Is there a correlation between BPMs and Spotify’s metrics?

In this example, I try to see if there is a correlation between Beats per Minute and the seven Spotify Metrics.

add_column_from_tracks <- function(df, col) {
  df_cols <- names(df) |>
    append(col)
  new_df <- df |>
    left_join(sptfy_tracks, join_by(track_id == track_id)) |>
    subset(select = df_cols)
}

sptfy_metrics_with_bpm <- add_column_from_tracks(sptfy_metrics, "bpm")

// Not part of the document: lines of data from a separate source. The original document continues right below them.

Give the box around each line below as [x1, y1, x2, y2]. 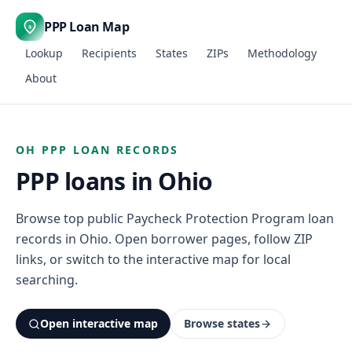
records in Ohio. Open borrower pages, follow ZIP [16, 230, 313, 247]
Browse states [184, 316, 260, 331]
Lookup [25, 46, 63, 60]
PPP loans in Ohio [16, 165, 213, 197]
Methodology [247, 46, 317, 60]
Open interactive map [40, 316, 158, 331]
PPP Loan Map [44, 18, 130, 35]
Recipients [82, 46, 137, 60]
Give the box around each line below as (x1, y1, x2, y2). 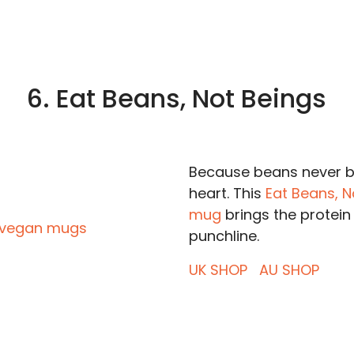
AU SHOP (258, 260, 319, 280)
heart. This (188, 183, 265, 203)
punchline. (188, 226, 259, 246)
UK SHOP (188, 260, 251, 280)
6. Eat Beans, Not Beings (27, 81, 327, 116)
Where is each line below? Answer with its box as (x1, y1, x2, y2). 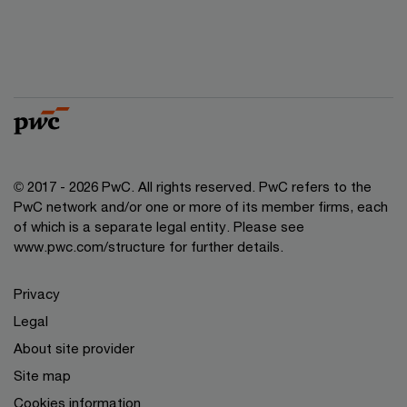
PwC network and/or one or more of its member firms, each (14, 198, 388, 214)
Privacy (14, 285, 60, 302)
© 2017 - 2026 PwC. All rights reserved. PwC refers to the (14, 178, 372, 194)
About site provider (14, 340, 134, 356)
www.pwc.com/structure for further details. (14, 238, 283, 254)
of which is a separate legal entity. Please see (14, 218, 304, 234)
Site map (14, 367, 71, 383)
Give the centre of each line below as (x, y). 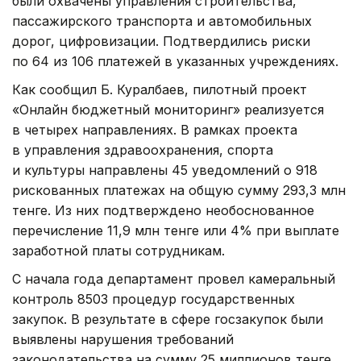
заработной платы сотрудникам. (118, 251)
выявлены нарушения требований (123, 340)
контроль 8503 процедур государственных (154, 299)
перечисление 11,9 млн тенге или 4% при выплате (176, 231)
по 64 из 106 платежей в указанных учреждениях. (175, 62)
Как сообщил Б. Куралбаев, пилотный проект (160, 90)
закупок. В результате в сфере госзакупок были (168, 320)
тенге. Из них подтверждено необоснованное (163, 211)
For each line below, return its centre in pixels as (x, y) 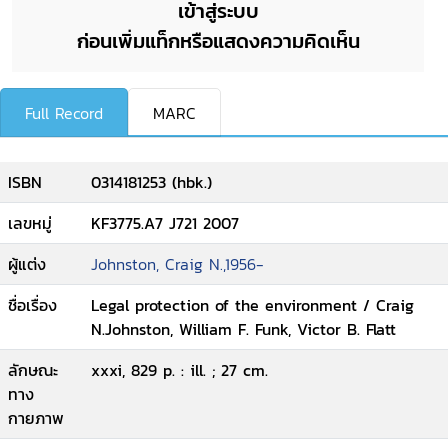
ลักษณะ (33, 370)
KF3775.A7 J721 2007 (165, 223)
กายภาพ (36, 418)
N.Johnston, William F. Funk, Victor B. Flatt (243, 329)
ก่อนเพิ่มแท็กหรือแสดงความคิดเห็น (218, 41)
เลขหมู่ (30, 223)
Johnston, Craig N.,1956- (177, 264)
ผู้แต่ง (27, 264)
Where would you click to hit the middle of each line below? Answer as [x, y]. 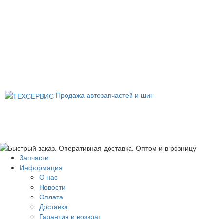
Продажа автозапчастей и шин [105, 95]
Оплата [51, 197]
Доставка [54, 206]
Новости [52, 187]
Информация [41, 167]
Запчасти [34, 157]
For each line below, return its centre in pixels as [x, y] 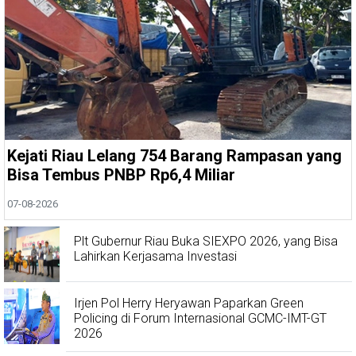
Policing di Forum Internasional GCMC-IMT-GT [200, 319]
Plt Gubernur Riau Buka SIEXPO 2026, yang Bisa [206, 242]
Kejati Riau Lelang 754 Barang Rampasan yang [175, 156]
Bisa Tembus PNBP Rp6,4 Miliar [122, 175]
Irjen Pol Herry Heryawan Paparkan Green [189, 304]
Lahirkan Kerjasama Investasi [155, 257]
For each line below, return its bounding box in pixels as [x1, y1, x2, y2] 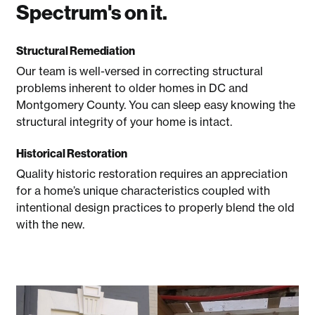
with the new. [16, 217, 85, 232]
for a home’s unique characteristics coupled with [16, 184, 271, 198]
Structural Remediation [16, 43, 136, 58]
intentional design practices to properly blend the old [16, 200, 295, 215]
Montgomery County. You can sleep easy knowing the [16, 97, 296, 112]
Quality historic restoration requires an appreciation [16, 167, 288, 181]
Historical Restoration [16, 146, 128, 161]
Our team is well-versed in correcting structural [16, 63, 264, 78]
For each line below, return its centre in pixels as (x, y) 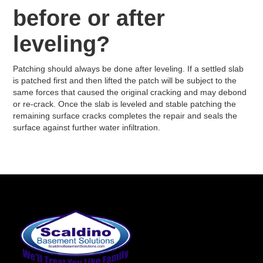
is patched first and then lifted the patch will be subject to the (125, 80)
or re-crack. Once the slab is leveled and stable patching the (125, 104)
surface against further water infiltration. (87, 127)
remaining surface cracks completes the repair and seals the (125, 116)
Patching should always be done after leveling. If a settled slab (129, 69)
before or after (89, 18)
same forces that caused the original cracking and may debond (130, 92)
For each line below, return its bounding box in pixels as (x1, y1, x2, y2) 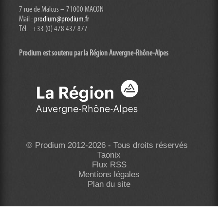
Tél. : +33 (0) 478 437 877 (19, 23, 88, 34)
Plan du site (88, 179, 130, 189)
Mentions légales (78, 169, 140, 179)
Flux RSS (91, 160, 127, 169)
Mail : (19, 14, 34, 24)
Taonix (97, 150, 121, 160)
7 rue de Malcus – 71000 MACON (19, 4, 104, 14)
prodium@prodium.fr (34, 14, 89, 24)
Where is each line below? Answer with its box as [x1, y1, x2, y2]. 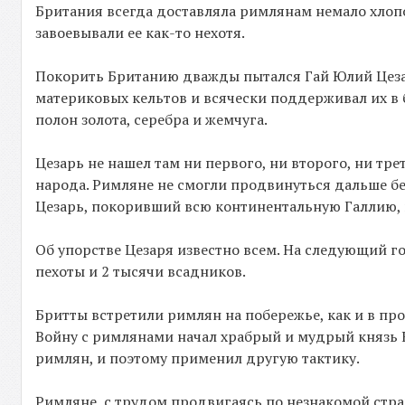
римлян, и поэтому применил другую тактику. [35, 348, 361, 368]
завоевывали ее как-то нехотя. [35, 23, 246, 42]
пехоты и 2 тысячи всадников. [35, 261, 247, 281]
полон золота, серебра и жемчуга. [35, 109, 268, 129]
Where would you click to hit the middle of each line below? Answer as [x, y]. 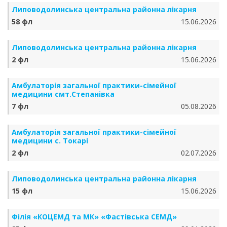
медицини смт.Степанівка [63, 94]
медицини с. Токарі [50, 141]
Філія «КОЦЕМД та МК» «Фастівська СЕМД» [94, 217]
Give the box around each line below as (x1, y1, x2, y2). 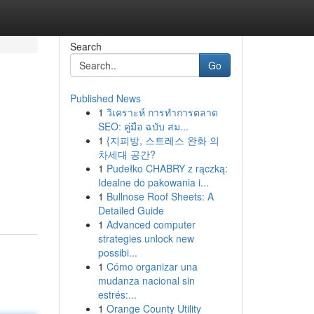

ggplot(sptfy_metrics_with_bpm, aes(x=value, y=bpm)) +
  geom_point()  + 
  scale_x_continuous(labels = function(x) paste0(x, "%")) +
  facet_wrap(~variable)  +
  labs(title='Comparing BPM vs ___') +
  geom_smooth(method=lm) 
## `geom_smooth()` using formula = 'y ~ x'

ggplot(sptfy_metrics_with_bpm, aes(x=value, y=bpm)) +
  geom_point()  + 
 scale_x_log10()  + 
    scale_y_log10()  + 
  facet_wrap(~variable) +
  labs(title='Comparing Log BPM vs Log ___') +
  geom_smooth(method=lm) 
## Warning in scale_x_log10(): log-10 transformation introduced infinite values.
## log-10 transformation introduced infinite values.
## `geom_smooth()` using formula = 'y ~ x'
## Warning: Removed 926 rows containing non-finite outside the scale range
## (`stat_smooth()`).

Conclusion

Unfortunately, I couldn’t see much evidence of a correlation between the Beats per Minute and the seven Spotify metrics Further understanding of the metrics’ definitions might be required to reveal patterns between different variables.